TRAKDOT-DEVICE2-640x480Let me paint you a picture.

You have a new product that you’re bringing to market in the next 60 days. You have the opportunity to showcase this new product at the world’s largest and best attended trade show for your industry.

You showcase the product and within hours — you have over 45,000 stories on Google about your new product.  And those stories are on sites like cnet.com, LA Times.com, Cult of Mac.com, forbes.com, and gizmodo.com.  Each story sings your product’s praises — talking about how useful it will be, how affordable it is and how cool anyone who owns it will feel.

Each and every story includes a picture of your product and a link to the product’s URL.

This is a dream come true, isn’t it?  It’s the holy grail of product launches. I don’t know about you — but I am getting a little weepy at the thought.

But wait. You see, there’s a little problem.  When you go to any of the 45,000 stories online and you click on www.trakdot.com — you get a 404 page.  That’s right — they debut their product at the Consumer Electronics Show and their website isn’t live.

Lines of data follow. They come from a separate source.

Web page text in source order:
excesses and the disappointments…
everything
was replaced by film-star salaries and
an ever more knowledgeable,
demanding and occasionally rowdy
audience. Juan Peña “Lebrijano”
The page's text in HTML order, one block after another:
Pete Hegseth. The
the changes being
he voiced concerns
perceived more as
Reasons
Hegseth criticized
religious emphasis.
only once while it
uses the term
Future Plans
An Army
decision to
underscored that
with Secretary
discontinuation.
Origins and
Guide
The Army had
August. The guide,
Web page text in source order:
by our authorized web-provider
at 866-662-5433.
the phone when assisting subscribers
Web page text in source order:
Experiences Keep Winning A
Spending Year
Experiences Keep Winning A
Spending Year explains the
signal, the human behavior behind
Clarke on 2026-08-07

WHAT??  Someone needs to be fired.  Today.

Trakdot hit a home run only to find out they were playing at the wrong ballpark on the wrong day.  I get it — they’re not ready to ship.  But I can’t even imagine the traffic those 45K stories drove to that URL.  (The story on CNN.com alone was re tweeted 827 times as of Tuesday afternoon) Grab people’s email addresses and send them a $5 off coupon.  Or offer to let them buy a day early if they share their contact information.  But don’t invite them over and then lock the door so they can’t come in!

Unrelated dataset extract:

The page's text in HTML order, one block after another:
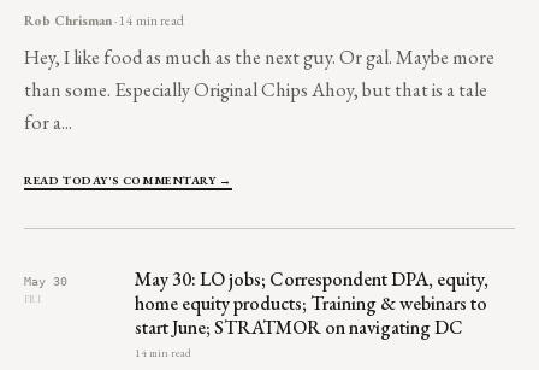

This example — extreme and painful as it may be — reminds me how often companies go to trade shows without doing their homework.  And it’s not just trade shows.  It’s sending out press releases, doing a mailing to prospects — it’s marketing in general.

Here are some things you can/should do so that you never get caught being this clueless:

Check every detail:  Dial every phone number, enter every URL, drive or mapquest every address.  If you are going to include contact info — be sure it’s accurate, the people on the other end of the number or address are ready/prepped and it’s exactly where someone reacting to the marketing piece would want to be sent.

Anticipate reactions: Ask yourself — when someone sees this (hears about this, reads this, etc.) what might they do?

  • They might share it with others (so we might get even more traffic)
  • They might try to contact us (see check details above)
  • They might want to buy it (make it easy to find/do)
  • They might want to read reviews (share links) or review it (again — share links)
  • They might write a blog post (have Google Alerts set up and know the plan in terms of responding)
  • They might want more information (make sure the website is live, you have fact sheets to download etc.)
  • They might want to inquire about a large/group order (have a directory if they need to reach different people for different types of interactions)

You get the idea… be ready.

Have back up plans in case things go big or go wrong: Sometimes you just can’t anticipate how a market will respond. So have a contingency plan just in case. And you need to have a contingency plan for the incredibly good or the incredibly bad.  What if the product reviews are horrible?  What if United Airlines decides to buy enough to give everyone in their Mileage Plus program one? You need to be ready for either end of the “oh my God” spectrum.

Don’t let any show/publication/holiday or other outside influence get you to pull the trigger if you are not ready:  We all know how big a deal CES is.  But no event is worth looking unprepared or stupid. If you aren’t ready — you aren’t ready.

All of these suggestions are true, whether you’re a 25 year old product or brand new. Marketing isn’t just about the sex appeal, flashy stuff.  At it’s core, it’s a discipline. It’s about getting the details right. And it’s about thinking something through before you jump.

You don’t get a second chance to make a first impression and once the media has “discovered” you, they aren’t going to discover you again.  Be ready or stay home until you are.